(Beginning of GIVEN DATA)

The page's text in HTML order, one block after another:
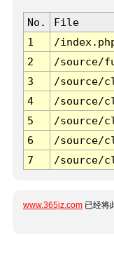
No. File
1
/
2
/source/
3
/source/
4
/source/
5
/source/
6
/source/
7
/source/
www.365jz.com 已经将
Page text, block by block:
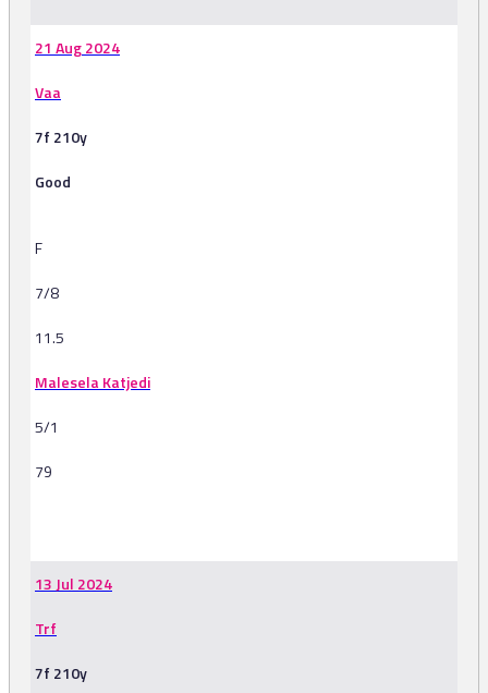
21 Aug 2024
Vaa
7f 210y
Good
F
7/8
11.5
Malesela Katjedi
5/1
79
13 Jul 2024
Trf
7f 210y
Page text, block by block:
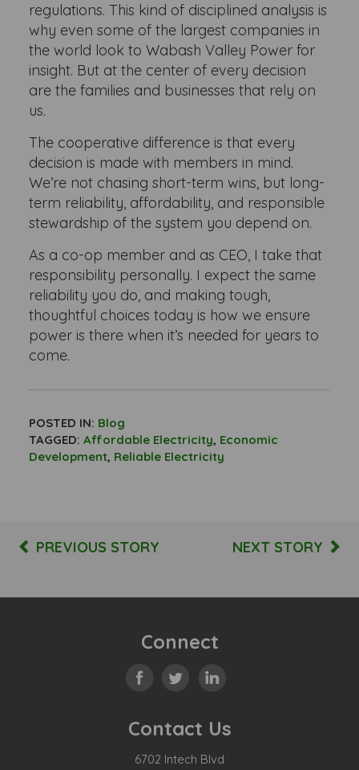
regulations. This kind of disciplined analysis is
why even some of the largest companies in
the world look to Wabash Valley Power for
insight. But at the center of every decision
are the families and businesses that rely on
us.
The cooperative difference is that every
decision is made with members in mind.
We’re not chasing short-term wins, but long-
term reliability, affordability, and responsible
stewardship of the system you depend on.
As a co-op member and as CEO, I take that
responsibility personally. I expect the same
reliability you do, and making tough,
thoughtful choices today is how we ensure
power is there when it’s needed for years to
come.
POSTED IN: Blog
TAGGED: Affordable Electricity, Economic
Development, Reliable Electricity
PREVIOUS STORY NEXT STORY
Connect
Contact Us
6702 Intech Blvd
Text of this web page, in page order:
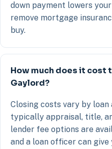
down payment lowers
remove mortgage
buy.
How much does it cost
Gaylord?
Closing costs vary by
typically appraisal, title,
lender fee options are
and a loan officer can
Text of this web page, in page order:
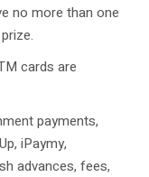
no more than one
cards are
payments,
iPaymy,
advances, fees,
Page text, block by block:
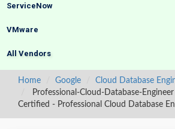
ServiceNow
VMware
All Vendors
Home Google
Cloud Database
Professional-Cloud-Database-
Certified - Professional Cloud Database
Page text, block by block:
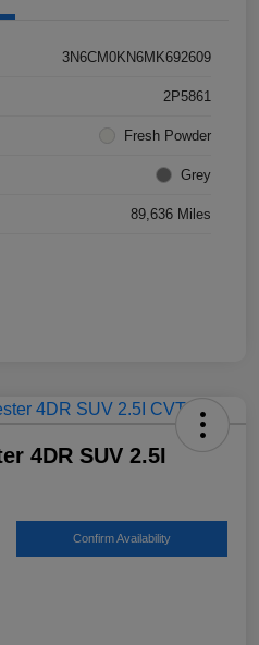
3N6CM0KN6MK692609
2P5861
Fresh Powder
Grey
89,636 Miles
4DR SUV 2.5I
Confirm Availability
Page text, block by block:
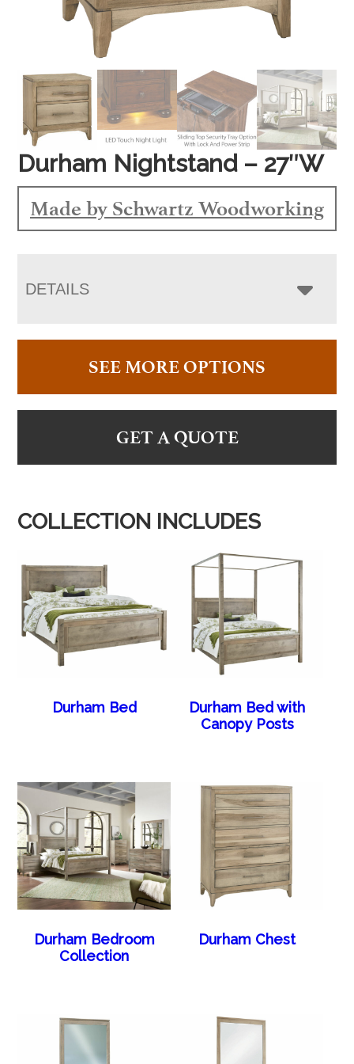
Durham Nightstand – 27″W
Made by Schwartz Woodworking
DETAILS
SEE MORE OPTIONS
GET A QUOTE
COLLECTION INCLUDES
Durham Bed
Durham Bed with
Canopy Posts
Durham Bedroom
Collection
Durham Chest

(End of GIVEN DATA)

WHAT YOU HAVE TO DO - Would you retype every record above exactly, leaving out the pictures?

ANSWER SECTION -
The page's text in HTML order, one block after another:
No. File
1
/
2
/source/
3
/source/
4
/source/
5
/source/
6
/source/
7
/source/
www.365jz.com 已经将
Page text, block by block:
21 Aug 2024
Vaa
7f 210y
Good
F
7/8
11.5
Malesela Katjedi
5/1
79
13 Jul 2024
Trf
7f 210y
Page text, block by block:
regulations. This kind of disciplined analysis is
why even some of the largest companies in
the world look to Wabash Valley Power for
insight. But at the center of every decision
are the families and businesses that rely on
us.
The cooperative difference is that every
decision is made with members in mind.
We’re not chasing short-term wins, but long-
term reliability, affordability, and responsible
stewardship of the system you depend on.
As a co-op member and as CEO, I take that
responsibility personally. I expect the same
reliability you do, and making tough,
thoughtful choices today is how we ensure
power is there when it’s needed for years to
come.
POSTED IN: Blog
TAGGED: Affordable Electricity, Economic
Development, Reliable Electricity
PREVIOUS STORY NEXT STORY
Connect
Contact Us
6702 Intech Blvd
Text of this web page, in page order:
down payment lowers
remove mortgage
buy.
How much does it cost
Gaylord?
Closing costs vary by
typically appraisal, title,
lender fee options are
and a loan officer can
Text of this web page, in page order:
no more than one
cards are
payments,
iPaymy,
advances, fees,
Page text, block by block:
ServiceNow
VMware
All Vendors
Home Google
Cloud Database
Professional-Cloud-Database-
Certified - Professional Cloud Database
Page text, block by block:
3N6CM0KN6MK692609
2P5861
Fresh Powder
Grey
89,636 Miles
4DR SUV 2.5I
Confirm Availability
Page text, block by block:
Durham Nightstand – 27″W
Made by Schwartz Woodworking
DETAILS
SEE MORE OPTIONS
GET A QUOTE
COLLECTION INCLUDES
Durham Bed
Durham Bed with
Canopy Posts
Durham Bedroom
Collection
Durham Chest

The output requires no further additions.